(Excerpts from a dataset)
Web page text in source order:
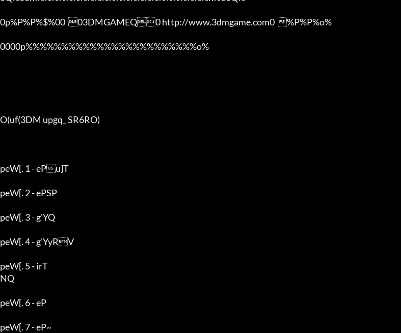
0p%P%P%$%00  03DMGAMEQ0 http://www.3dmgame.com0  %P%P%o%
0000p%%%%%%%%%%%%%%%%%%%%%%%%o%
O(uf(3DM upgq_ SR6RO)
peW[. 1 - ePu}T
peW[. 2 - ePSP
peW[. 3 - g'YQ
peW[. 4 - g'YyRV
peW[. 5 - irT
NQ
peW[. 6 - eP
peW[. 7 - eP~
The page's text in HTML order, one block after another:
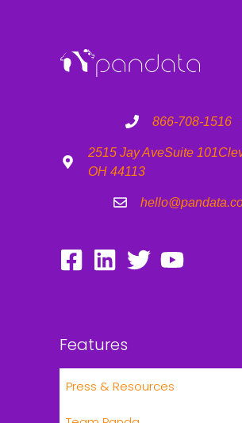
866-708-1516
2515 Jay AveSuite 101
OH 44113
Features
Press & Resources
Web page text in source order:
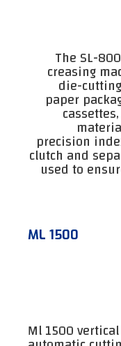
The SL-
creasing
die-
paper
precision
clutch and
used to
ML 1500
Ml 1500
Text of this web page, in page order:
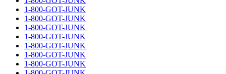
1-800-GOT-JUNK
1-800-GOT-JUNK
1-800-GOT-JUNK
1-800-GOT-JUNK
1-800-GOT-JUNK
1-800-GOT-JUNK
1-800-GOT-JUNK
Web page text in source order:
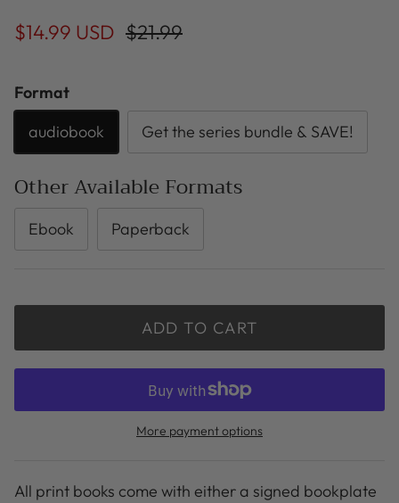
$14.99 USD $21.99
Format
audiobook
Get the series bundle & SAVE!
Other Available Formats
Ebook Paperback
ADD TO CART
More payment options
All print books come with either a signed bookplate
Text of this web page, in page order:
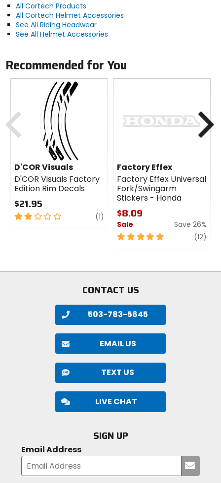
All Cortech Products
All Cortech Helmet Accessories
See All Riding Headwear
See All Helmet Accessories
Recommended for You
D'COR Visuals
D'COR Visuals Factory
Edition Rim Decals
$21.95
2
(1) review
Factory Effex
Factory Effex Universal
Fork/Swingarm
Stickers - Honda
$8.09
Sale
Save 26%
5
stars
(12)
Previous
CONTACT US
503-783-5645
EMAIL US
TEXT US
LIVE CHAT
SIGN UP
Email Address
your
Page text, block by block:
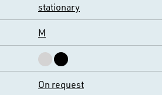
stationary
M
On request
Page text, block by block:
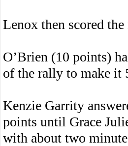
Lenox then scored
O’Brien (10 points)
of the rally to make it
Kenzie Garrity
points until Grace
with about two
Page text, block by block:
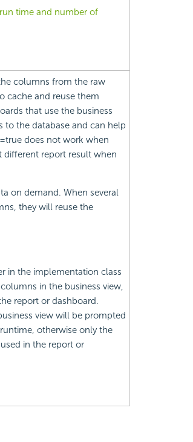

*DIRECTIONS:*
Give the data again exactly. Keep the images out.

*ANSWER SECTION:*
Web page text in source order:
0p%P%P%$%00  03DMGAMEQ0 http://www.3dmgame.com0  %P%P%o%
0000p%%%%%%%%%%%%%%%%%%%%%%%%o%
O(uf(3DM upgq_ SR6RO)
peW[. 1 - ePu}T
peW[. 2 - ePSP
peW[. 3 - g'YQ
peW[. 4 - g'YyRV
peW[. 5 - irT
NQ
peW[. 6 - eP
peW[. 7 - eP~
The page's text in HTML order, one block after another:
866-708-1516
2515 Jay AveSuite 101
OH 44113
Features
Press & Resources
Web page text in source order:
The SL-
creasing
die-
paper
precision
clutch and
used to
ML 1500
Ml 1500
Text of this web page, in page order:
1-800-GOT-JUNK
1-800-GOT-JUNK
1-800-GOT-JUNK
1-800-GOT-JUNK
1-800-GOT-JUNK
1-800-GOT-JUNK
1-800-GOT-JUNK
Web page text in source order:
$14.99 USD $21.99
Format
audiobook
Get the series bundle & SAVE!
Other Available Formats
Ebook Paperback
ADD TO CART
More payment options
All print books come with either a signed bookplate
Text of this web page, in page order:
All Cortech Products
All Cortech Helmet Accessories
See All Riding Headwear
See All Helmet Accessories
Recommended for You
D'COR Visuals
D'COR Visuals Factory
Edition Rim Decals
$21.95
2
(1) review
Factory Effex
Factory Effex Universal
Fork/Swingarm
Stickers - Honda
$8.09
Sale
Save 26%
5
stars
(12)
Previous
CONTACT US
503-783-5645
EMAIL US
TEXT US
LIVE CHAT
SIGN UP
Email Address
your
Page text, block by block:
stationary
M
On request
Page text, block by block:
Lenox then scored
O’Brien (10 points)
of the rally to make it
Kenzie Garrity
points until Grace
with about two
Page text, block by block:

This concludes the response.